An interesting perspective

I had an interesting conversation with a cab driver on the way back from work Tuesday. While bringing the book No One Left to Lie to: The Triangulations of William Jefferson Clinton by Christopher Hitchens back to residence for some reading, I decided to ask the driver what he thought of Bill Clinton. From what I had already read of the book I gathered that Hitchens did not have a high opinion of Clinton. He argued that the failings of his personal life could not be separated from his public life, and that Clinton frequently used public acts, such as missile strikes and foreign policy announcements, to hide his private acts. I do not know whether Hitchens’ argument holds water, but it is interesting to consider.
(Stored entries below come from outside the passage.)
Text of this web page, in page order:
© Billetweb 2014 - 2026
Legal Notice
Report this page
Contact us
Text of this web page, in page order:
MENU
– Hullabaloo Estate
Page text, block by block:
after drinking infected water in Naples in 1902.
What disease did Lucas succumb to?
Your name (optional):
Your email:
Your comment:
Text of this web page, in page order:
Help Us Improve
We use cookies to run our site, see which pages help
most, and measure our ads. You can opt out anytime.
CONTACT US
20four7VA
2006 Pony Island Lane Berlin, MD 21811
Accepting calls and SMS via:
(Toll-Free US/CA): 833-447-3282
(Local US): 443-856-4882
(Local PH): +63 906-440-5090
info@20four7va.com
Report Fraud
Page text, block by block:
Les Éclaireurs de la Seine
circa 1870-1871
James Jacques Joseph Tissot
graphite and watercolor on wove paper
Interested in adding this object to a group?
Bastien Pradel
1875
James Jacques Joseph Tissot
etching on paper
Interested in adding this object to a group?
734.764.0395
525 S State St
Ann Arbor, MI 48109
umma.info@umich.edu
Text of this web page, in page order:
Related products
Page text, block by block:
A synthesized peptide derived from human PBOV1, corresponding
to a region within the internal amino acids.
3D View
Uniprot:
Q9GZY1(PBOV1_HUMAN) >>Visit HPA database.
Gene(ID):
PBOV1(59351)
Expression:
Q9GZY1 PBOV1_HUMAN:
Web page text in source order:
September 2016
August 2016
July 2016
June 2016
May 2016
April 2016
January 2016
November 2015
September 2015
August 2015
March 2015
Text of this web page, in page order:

Interestingly, the cab driver did not answer my question directly, but talked about something probably more important. He tried to express how it is very difficult and perhaps unfair to judge people in such high positions as harshly as we normally do. He told me a saying from Lebanon, where he was from, that we ought to remember that they are acting in that time and place as president. They are explicitly elected to make tough decisions, and judging them harshly for making those decisions is probably unfair. He presented an interesting flip on the Thomas Jefferson quote: “Sometimes it is said that man cannot be trusted with the government of himself. Can he, then, be trusted with the government of others? Or have we found angels in the form of kings to govern him?” Except in this presentation, he asked me whether we found angels in the form of the people to judge kings.
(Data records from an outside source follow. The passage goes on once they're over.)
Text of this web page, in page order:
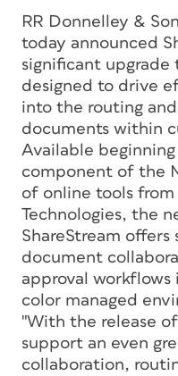
RR Donnelley &
today announced
significant upgrade
designed to drive
into the routing
documents within
Available
component of the
of online tools from
Technologies, the
ShareStream
document
approval
color managed
"With the release of
support an even
collaboration,
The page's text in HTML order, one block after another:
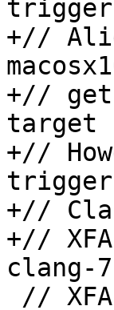
+//
+// get
target
+//
+//
+//
clang-
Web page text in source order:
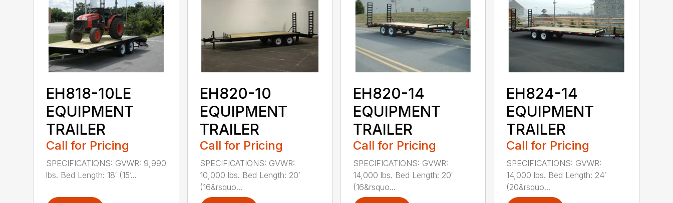
EH818-10LE
EQUIPMENT
TRAILER
Call for Pricing
SPECIFICATIONS: GVWR: 9,990
lbs. Bed Length: 18′ (15’...
EH820-10
EQUIPMENT
TRAILER
Call for Pricing
SPECIFICATIONS: GVWR:
10,000 lbs. Bed Length: 20′
(16&rsquo...
EH820-14
EQUIPMENT
TRAILER
Call for Pricing
SPECIFICATIONS: GVWR:
14,000 lbs. Bed Length: 20′
(16&rsquo...
EH824-14
EQUIPMENT
TRAILER
Call for Pricing
SPECIFICATIONS: GVWR:
14,000 lbs. Bed Length: 24′
(20&rsquo...
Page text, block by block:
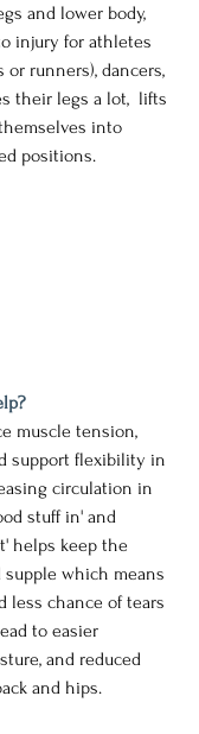
and lower body,
injury for athletes
runners), dancers,
their legs a lot,  lifts
into
positions.
muscle tension,
support flexibility in
circulation in
stuff in' and
helps keep the
which means
less chance of tears
to easier
and reduced
and hips.
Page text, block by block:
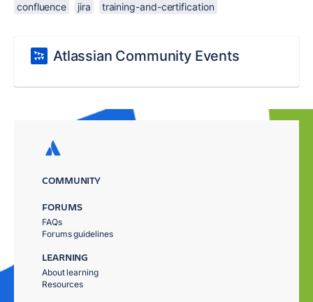
confluence jira training-and-certification
Atlassian Community Events
COMMUNITY
FORUMS
FAQs
Forums guidelines
LEARNING
About learning
Resources

This is important to keep in mind with the presidential election. Partisan and unperceptive people felt that their candidate of choice won or presented better policies in the recent foreign policy debate. People who were actually listening to what was being said would have notice very few differences in what was actually being said. Patriot Acts, NDAA, Gitmo, drone strikes, and the like have all been expanded under Obama, things to which his supporters were violently opposed under Bush. If Romney is elected, I doubt that would change. When I am at my most petty, I accuse Obama supporters of some kind of amnesia starting in 2008. When I am honest with myself, I realize that I am not sure I would act any differently if I was in Obama’s shoes. There is just so much we do not know, and so many things not happening in the world because of the actions of people who will never be known.
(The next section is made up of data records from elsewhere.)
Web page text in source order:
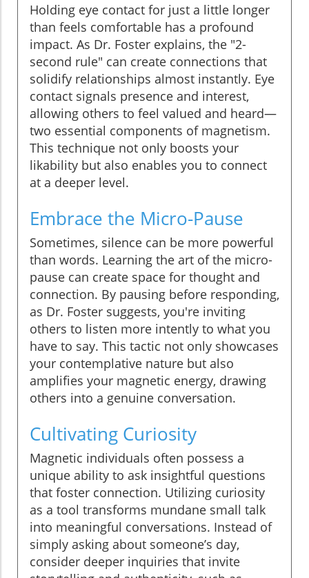
Holding eye contact for just a little longer
than feels comfortable has a profound
impact. As Dr. Foster explains, the "2-
second rule" can create connections that
solidify relationships almost instantly. Eye
contact signals presence and interest,
allowing others to feel valued and heard—
two essential components of magnetism.
This technique not only boosts your
likability but also enables you to connect
at a deeper level.
Embrace the Micro-Pause
Sometimes, silence can be more powerful
than words. Learning the art of the micro-
pause can create space for thought and
connection. By pausing before responding,
as Dr. Foster suggests, you're inviting
others to listen more intently to what you
have to say. This tactic not only showcases
your contemplative nature but also
amplifies your magnetic energy, drawing
others into a genuine conversation.
Cultivating Curiosity
Magnetic individuals often possess a
unique ability to ask insightful questions
that foster connection. Utilizing curiosity
as a tool transforms mundane small talk
into meaningful conversations. Instead of
simply asking about someone’s day,
consider deeper inquiries that invite
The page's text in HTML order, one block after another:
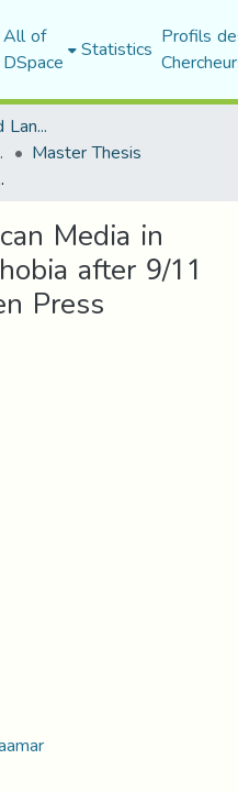
All of
DSpace Statistics Profils
Faculty of Letters and Languages
Master Thesis
Study: Written Press
Media in
after 9/11
Press
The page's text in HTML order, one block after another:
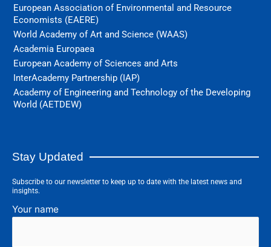
European Association of Environmental and Resource
Economists (EAERE)
World Academy of Art and Science (WAAS)
Academia Europaea
European Academy of Sciences and Arts
InterAcademy Partnership (IAP)
Academy of Engineering and Technology of the Developing
World (AETDEW)
Stay Updated
Subscribe to our newsletter to keep up to date with the latest news and
insights.
Your name
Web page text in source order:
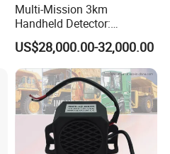
Multi-Mission 3km
Handheld Detector:
100MHz-6GHz All-Band
Coverage with
LTE/5g/Drone Signal
Identification
US$28,000.00-32,000.00

This is what someone like Max Weber is trying to get at in “Politics as a Vocation”. There seem to be two ethics or poles that animate a politician. We have a conflict between the actual results of actions, and doing the right thing. Can good come from bad, and bad from good? In politics, the smallest taxation and the largest war are matters of violence. A good politician is in the terrifying position of having to please everyone, do the right thing, and get a good result while using this unwieldy and morally questionable tool. It is an incredibly difficult position to work in, and is not for the meek. Perhaps I misunderstood the message of the cab driver, or Weber, but I began to sympathize with those who govern us. I think with all the above in mind, we can properly understand the third presidential debate, the position these people may find themselves in.